WSU professor key in DNA repair research
Some have called Washington State University professor Mick Smerdon the father of DNA repair in chromatin. But this month Smerdon, 63, insisted the title was a little misleading.
“It’s more like a grandfather,” he joked in his office on the Pullman campus. “That’s what I am now.”
DNA, or deoxyribonucleic acid, is defined by the National Library of Medicine as the hereditary material found in humans and almost all other organisms. Nearly every cell in a person’s body has the same DNA, with most DNA located in the cell nucleus.
Smerdon has been studying DNA repair since 1976, when he was a postdoctoral student at Washington University in St. Louis. His take on the subject then was a little different, he said, as the majority of his formal training was in physics, not biology. In fact, Smerdon said he was a little discouraged when he first entered the field, as his viewpoint varied from that of most of his colleagues.
“I wasn’t an enzymologist or a nucleotide chemist – I was a biophysicist,” Smerdon said. “I was somewhat out of place.”
At the time, he said, most of his peers were focused on nucleosomes, the fundamental units of DNA packaging, the function of which had been discovered a couple of years earlier.
“They were all interested in how do the enzymes work, everything on naked DNA,” Smerdon said.
One of the first meetings he attended was in the late 1970s, when he gave a presentation about his work on DNA repair in chromatin. He studied the effects of chromatin – masses of genetic material in the nucleus of a cell – on DNA processing as a graduate student, but said other scientists at the conference didn’t take much notice.
“Nobody was studying something similar,” Smerdon said. “I was thinking at the time, ‘Maybe I don’t fit in this field.’ ”
He attributes his perseverance to a chance encounter with Philip Hanawalt, who had discovered repair replication in E. coli in 1963. Smerdon said he ran into Hanawalt at a pub on the second or third night of the meeting.
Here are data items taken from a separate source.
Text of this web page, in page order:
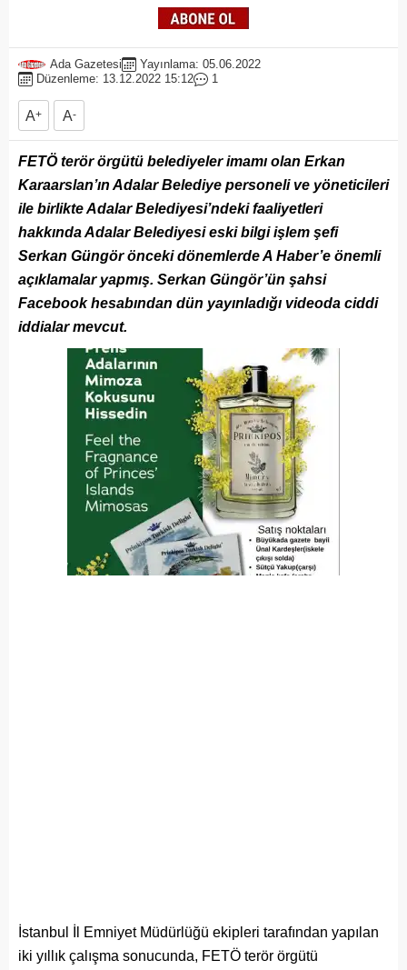
Ada Gazetesi
Yayınlama: 05.06.2022
Düzenleme: 13.12.2022 15:12
1
A+ A-
FETÖ terör örgütü belediyeler imamı olan Erkan
Karaarslan’ın Adalar Belediye personeli ve yöneticileri
ile birlikte Adalar Belediyesi’ndeki faaliyetleri
hakkında Adalar Belediyesi eski bilgi işlem şefi
Serkan Güngör önceki dönemlerde A Haber’e önemli
açıklamalar yapmış. Serkan Güngör’ün şahsi
Facebook hesabından dün yayınladığı videoda ciddi
iddialar mevcut.
İstanbul İl Emniyet Müdürlüğü ekipleri tarafından yapılan
iki yıllık çalışma sonucunda, FETÖ terör örgütü
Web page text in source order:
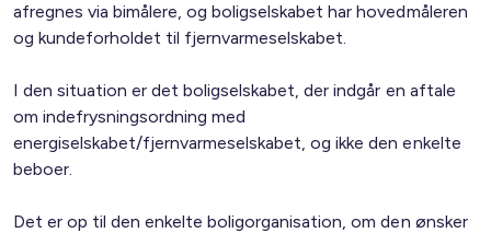
afregnes via bimålere, og boligselskabet har hovedmåleren
og kundeforholdet til fjernvarmeselskabet.
I den situation er det boligselskabet, der indgår en aftale
om indefrysningsordning med
energiselskabet/fjernvarmeselskabet, og ikke den enkelte
beboer.
Det er op til den enkelte boligorganisation, om den ønsker
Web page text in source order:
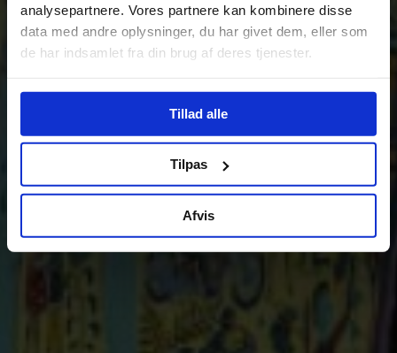
analysepartnere. Vores partnere kan kombinere disse
data med andre oplysninger, du har givet dem, eller som
de har indsamlet fra din brug af deres tjenester.
Tillad alle
Tilpas
Afvis
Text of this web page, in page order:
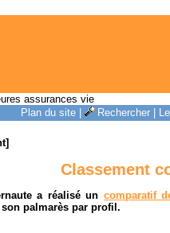
assurances vie
Plan du site| Rechercher|
Classement
a réalisé un comparatif
palmarès par profil.
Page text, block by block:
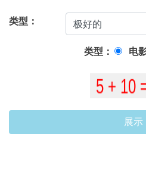
类型：
类型： 电
展示
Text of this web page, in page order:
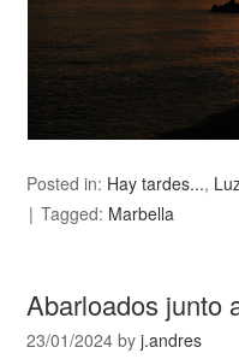
Posted in: Hay tardes...,
Tagged: Marbella
Abarloados junto
23/01/2024 byj.andres
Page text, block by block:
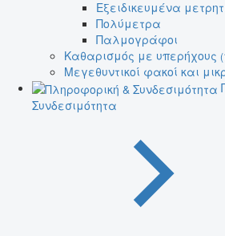
Εξειδικευμένα
Πολύμετρα
Παλμογράφοι
Καθαρισμός με υπερήχους
Μεγεθυντικοί φακοί και
Συνδεσιμότητα
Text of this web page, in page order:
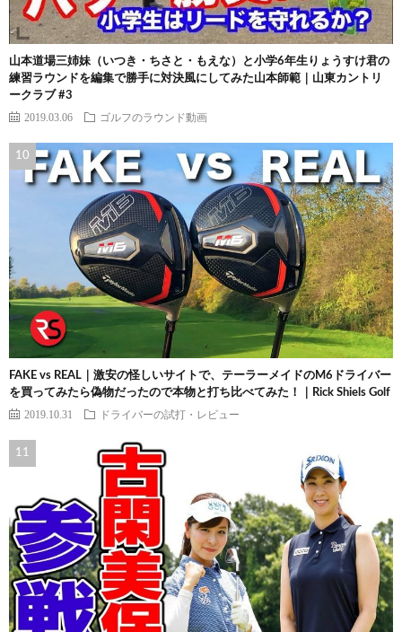
山本道場三姉妹（いつき・ちさと・もえな）と小学6年生りょうすけ君の
練習ラウンドを編集で勝手に対決風にしてみた山本師範｜山東カントリ
ークラブ #3
2019.03.06 ゴルフのラウンド動画
FAKE vs REAL｜激安の怪しいサイトで、テーラーメイドのM6ドライバー
を買ってみたら偽物だったので本物と打ち比べてみた！｜Rick Shiels Golf
2019.10.31 ドライバーの試打・レビュー

“He was very complimentary of the work I was doing,” Smerdon said. “I went into that pub fairly negative on the field I had chosen, and after a beer and short discussion with one key individual I came out just rejuvenated. … It’s amazing how specific individuals can make such an important element of a person’s career and how far they take it. I’ve been very fortunate to have some extremely good mentors and colleagues along the way.”
The work Smerdon did as a postdoctoral student still sticks out in the timeline of his career. He said his team’s finding at that time that DNA had to be unraveled from its packaging in order to be repaired was one of the major discoveries of his lifetime.
The average cell nucleus is approximately 6 micrometers (0.000006 meter) in diameter, Smerdon said, but the DNA inside each cell is about 2 meters long.
“When a cell divides it has to replicate all of that,” Smerdon said. “Or when it repairs, it has to find, in this huge mound of DNA, where that damage is. Then it has to repair it. (We) established that DNA had to be unfolded and the packaging had to be unraveled at least locally so the repair enzymes could work.”